MACP Control Plane — Architecture
System Context
The MACP Control Plane is a NestJS service that orchestrates multi-agent coordination sessions. It sits between UI clients and a runtime (currently Rust via gRPC), managing the lifecycle of coordination runs.
┌──────────┐ HTTP/SSE ┌─────────────────┐ gRPC ┌──────────────┐
│ UI Client├───────────────────►│ Control Plane ├────────────────►│ MACP Runtime │
│ │◄───────────────────┤ (NestJS) │◄────────────────┤ (Rust) │
└──────────┘ └────────┬─────────┘ └──────────────┘
│
▼
┌──────────────┐
│ PostgreSQL │
└──────────────┘Request Flow
POST /runs
→ RunsController
→ RunExecutorService.launch()
→ RunManagerService.createRun() [status: queued]
→ async execute():
→ markStarted() [status: starting]
→ provider.initialize() [gRPC]
→ provider.startSession() [gRPC]
→ bindSession() [status: binding_session]
→ send kickoff messages [gRPC]
→ markRunning() [status: running]
→ StreamConsumerService.start() [begins event loop]Event Pipeline
Runtime gRPC stream
→ StreamConsumerService (consumption loop + reconnection)
→ EventNormalizerService (raw → canonical)
→ RunEventService (sequence allocation + persistence)

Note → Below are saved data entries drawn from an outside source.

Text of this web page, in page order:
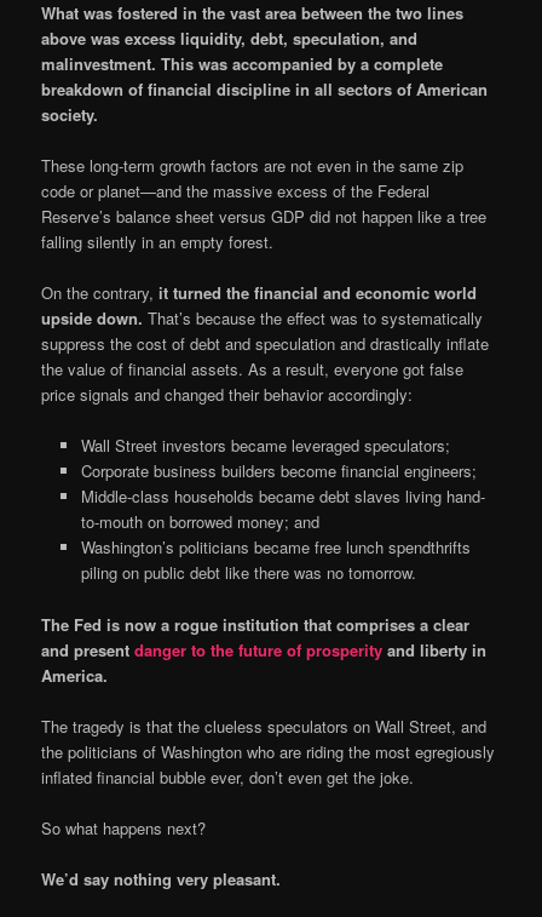
What was fostered in the vast area between the two lines
above was excess liquidity, debt, speculation, and
malinvestment. This was accompanied by a complete
breakdown of financial discipline in all sectors of American
society.
These long-term growth factors are not even in the same zip
code or planet—and the massive excess of the Federal
Reserve’s balance sheet versus GDP did not happen like a tree
falling silently in an empty forest.
On the contrary, it turned the financial and economic world
upside down.That’s because the effect was to systematically
suppress the cost of debt and speculation and drastically inflate
the value of financial assets. As a result, everyone got false
price signals and changed their behavior accordingly:
Wall Street investors became leveraged speculators;
Corporate business builders become financial engineers;
Middle-class households became debt slaves living hand-
to-mouth on borrowed money; and
Washington’s politicians became free lunch spendthrifts
piling on public debt like there was no tomorrow.
The Fed is now a rogue institution that comprises a clear
and presentdanger to the future of prosperity and liberty in
America.
The tragedy is that the clueless speculators on Wall Street, and
the politicians of Washington who are riding the most egregiously
inflated financial bubble ever, don’t even get the joke.
So what happens next?
We’d say nothing very pleasant.
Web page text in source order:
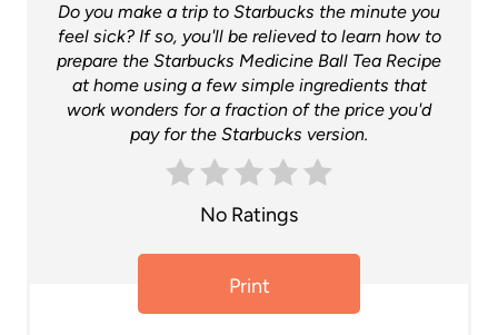
t
e
Do you make a trip to Starbucks the minute you
feel sick? If so, you'll be relieved to learn how to
prepare the Starbucks Medicine Ball Tea Recipe
at home using a few simple ingredients that
work wonders for a fraction of the price you'd
pay for the Starbucks version.
No Ratings
Print
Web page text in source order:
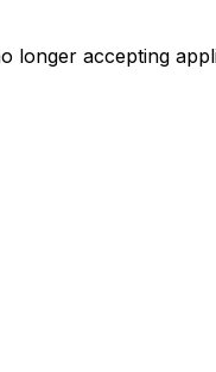
longer accepting
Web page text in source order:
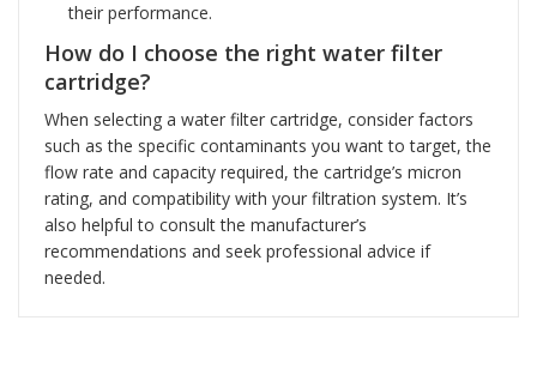
their performance.
How do I choose the right water filter
cartridge?
When selecting a water filter cartridge, consider factors
such as the specific contaminants you want to target, the
flow rate and capacity required, the cartridge’s micron
rating, and compatibility with your filtration system. It’s
also helpful to consult the manufacturer’s
recommendations and seek professional advice if
needed.

→ EventRepository.appendRaw/appendCanonical
→ ProjectionService.applyAndPersist
→ MetricsService.recordEvents
→ StreamHubService.publishEvent (SSE → UI)Layer Map
| Layer | Directory | Responsibility |
|---|---|---|
| Controllers | src/controllers/ | HTTP endpoints — runs CRUD, runtime discovery, observability, health |
| Run Orchestration | src/runs/ | RunManager (state machine), RunExecutor (coordination), StreamConsumer (event loop) |
| Runtime Abstraction | src/runtime/ | RuntimeProvider interface, RustRuntimeProvider (gRPC), proto registry |
| Events | src/events/ | Normalization, persistence pipeline, SSE publishing |
| Projection | src/projection/ | Applies canonical events to build UI read models |
| Storage | src/storage/ | Drizzle repository per entity |
| DB | src/db/ | Drizzle client as @Global NestJS module |
| Contracts | src/contracts/ | TypeScript interfaces |
| DTOs | src/dto/ | Request/response validation |
| Errors | src/errors/ | Error codes, exception classes, global filter |
Run State Machine
queued → starting → binding_session → running → completed
│ │ │ │
└────┬────┘──────┬───────┘─────┬───────┘
▼ ▼ ▼
failed cancelledTerminal states: completed, failed, cancelled (no outgoing transitions).
Database Schema
7 tables: runs, runtime_sessions, run_events_raw, run_events_canonical, run_projections, run_artifacts, run_metrics.
Key relationships:
- All tables reference
runs.idwithON DELETE CASCADE - Events use
(run_id, seq)unique indexes for ordering - Projections use run_id as primary key (one projection per run)
- Metrics use run_id as primary key (one metrics row per run)
Key Design Decisions
- Scenario-agnostic: The control plane accepts only fully resolved
ExecutionRequest— no scenario resolution happens here. - Three-layer event pipeline: Raw events → canonical events → projections. Raw events preserve the original runtime data; canonical events provide a normalized, typed view.
- StreamSession first frame: A subscription envelope (
SessionWatch) is sent as the first message to the gRPC stream. - Transactional event persistence: Sequence allocation + event persistence happen within a single database transaction to prevent gaps.
- Exponential backoff with jitter: Stream reconnection uses exponential backoff capped at 30s with 20% random jitter.